Going into 2018, Illumina predicted that NovaSeq sales would be "heavily back-end loaded." We certainly saw this play out in the third quarter. CFO Sam Samad said in the company's Q3 conference call that "a meaningful ramp in terms of instrument revenue" is also anticipated in Q4.
While the launch for NovaSeq has been an overwhelming success, Illumina still has a long runway for more sales. CEO Francis deSouza noted in October that the company hasn't even "crossed over the halfway point" of the upgrade cycle.
2. Slowing sequencing consumables growth
Illumina enjoys something of a razor-and-blades business model. While the company makes a lot of money from instrument sales, 55% of its revenue in Q3 came from consumables sales. But don't look for the sequencing consumables revenue growth seen earlier in 2018.
There are several dynamics at play. NovaSeq consumables revenue is growing just as you'd expect it would with an increasing number of systems installed. However, many of the NovaSeq customers have transitioned from Illumina's HiSeq high-throughput sequencing system. HiSeq consumables revenue is therefore falling. Over the long run, NovaSeq should drive higher overall consumables revenue, but there could be some lumpiness in the near term.
The biggest issue that will hold back consumables revenue in Q4, though, is the impact of trade tensions between the U.S. and China. So far, the only tariffs that have been imposed on the company affect its instruments. And this was only a 5% tariff that Illumina learned about in Q3.
However, some customers in China accelerated purchases of consumables in both Q2 and Q3 in anticipation of potential tariffs on consumables. As a result, Q4 consumables revenue will likely decline from Q3 although Illumina should still report solid year-over-year consumables revenue growth.
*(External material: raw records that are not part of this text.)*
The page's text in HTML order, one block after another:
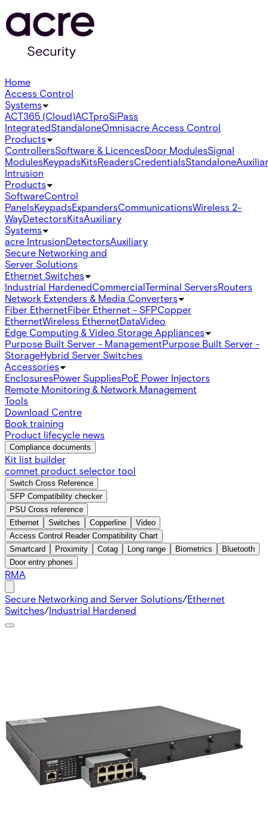
Home
Access Control
Systems
ACT365 (Cloud)ACTproSiPass
IntegratedStandaloneOmnisacre Access Control
Products
ControllersSoftware & LicencesDoor ModulesSignal
ModulesKeypadsKitsReadersCredentialsStandalone
Intrusion
Products
SoftwareControl
PanelsKeypadsExpandersCommunicationsWireless 2-
WayDetectorsKitsAuxiliary
Systems
acre IntrusionDetectorsAuxiliary
Secure Networking and
Server Solutions
Ethernet Switches
Industrial HardenedCommercialTerminal ServersRouters
Network Extenders & Media Converters
Fiber EthernetFiber Ethernet - SFPCopper
EthernetWireless EthernetDataVideo
Edge Computing & Video Storage Appliances
Purpose Built Server - ManagementPurpose Built Server -
StorageHybrid Server Switches
Accessories
EnclosuresPower SuppliesPoE Power Injectors
Remote Monitoring & Network Management
Tools
Download Centre
Book training
Product lifecycle news
Compliance documents
Kit list builder
comnet product selector tool
Switch Cross Reference
SFP Compatibility checker
PSU Cross reference
Ethernet
Switches Copperline
Video
Access Control Reader Compatibility Chart
Smartcard
Proximity Cotag Long range Biometrics
Bluetooth
Door entry phones
RMA
Secure Networking and Server Solutions/Ethernet
Switches/Industrial Hardened
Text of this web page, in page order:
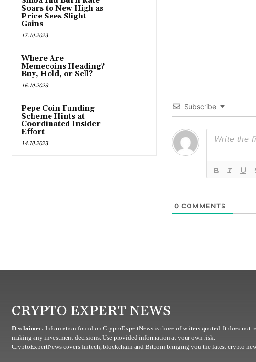
Soars to New High as
Price Sees Slight
Gains
17.10.2023
Where Are
Memecoins Heading?
Buy, Hold, or Sell?
16.10.2023
Pepe Coin Funding
Scheme Hints at
Coordinated Insider
Effort
14.10.2023
Subscribe
0 COMMENTS
CRYPTO EXPERT NEWS
Disclaimer: Information found on CryptoExpertNews is those of writers quoted. It does not
making any investment decisions. Use provided information at your own risk.
CryptoExpertNews covers fintech, blockchain and Bitcoin bringing you the latest crypto
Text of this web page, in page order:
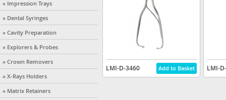
» Impression Trays
» Dental Syringes
» Cavity Preparation
» Explorers & Probes
» Crown Removers
» X-Rays Holders
» Matrix Retainers
LMI-D-3460 LMI-

3. A sequential dip in microarray revenue
You might think that the seasonality effect would help boost microarray revenue in Q4. It makes sense that there would be higher demand for consumer genomics as customers gave DNA tests from Ancestry, 23andMe, and other companies as Christmas presents. But while seasonality will be a tailwind in the fourth quarter, don't count on total microarray revenue increasing on a sequential basis. In fact, it's likely to decline a little from Q3.
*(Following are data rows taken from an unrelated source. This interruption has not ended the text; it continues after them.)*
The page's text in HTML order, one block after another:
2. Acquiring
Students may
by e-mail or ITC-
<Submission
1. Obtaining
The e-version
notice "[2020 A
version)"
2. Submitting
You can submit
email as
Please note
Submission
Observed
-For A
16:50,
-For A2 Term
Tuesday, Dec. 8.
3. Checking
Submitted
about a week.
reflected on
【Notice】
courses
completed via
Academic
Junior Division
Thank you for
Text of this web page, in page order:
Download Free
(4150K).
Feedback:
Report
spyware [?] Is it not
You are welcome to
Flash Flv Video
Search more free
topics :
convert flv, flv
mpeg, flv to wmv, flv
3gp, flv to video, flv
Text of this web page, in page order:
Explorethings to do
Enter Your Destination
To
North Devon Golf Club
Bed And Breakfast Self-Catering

There's a good reason for the dip. Microarray revenue is made up of both instrument sales and consumables sales. Consumables sales will probably be higher in Illumina's Q4 results. However, the company's microarray instrument revenue in Q3 was the highest since 2011 thanks to a large direct-to-consumer (DTC) customer scaling up ahead of the holiday season. This one-time boost will make Q4 microarray revenue lower than Q3.
This quarter-over-quarter decline shouldn't overshadow what should be strong year-over-year growth in microarray revenue, though. The consumer genomics market is still in its early stages and should be a growth engine for Illumina for a long time to come.
It's quite possible that Illumina disappoints Wall Street with its Q4 results. The company's guidance for the fourth quarter projects adjusted earnings per share (EPS) between $1.30 and $1.35. But the consensus analysts' earnings estimate is $1.36 per share.
Illumina also stated in October that Q4 revenue would probably be "flat to slightly up" from the third quarter. Wall Street expects slightly higher quarter-over-quarter revenue but wouldn't be happy with revenue that was essentially at the same level as the Q3 figure.
On the other hand, Illumina has sandbagged some in the past with guidance. The company beat analyst earnings estimates by at least 20% in the first three quarters of 2018.
More importantly, what really matters isn't what Wall Street thinks. Illumina's business remains exceptionally strong. Its prospects continue to look very good with five different drivers of future growth. The overall picture for the company is a good one regardless of what's in its Q4 results.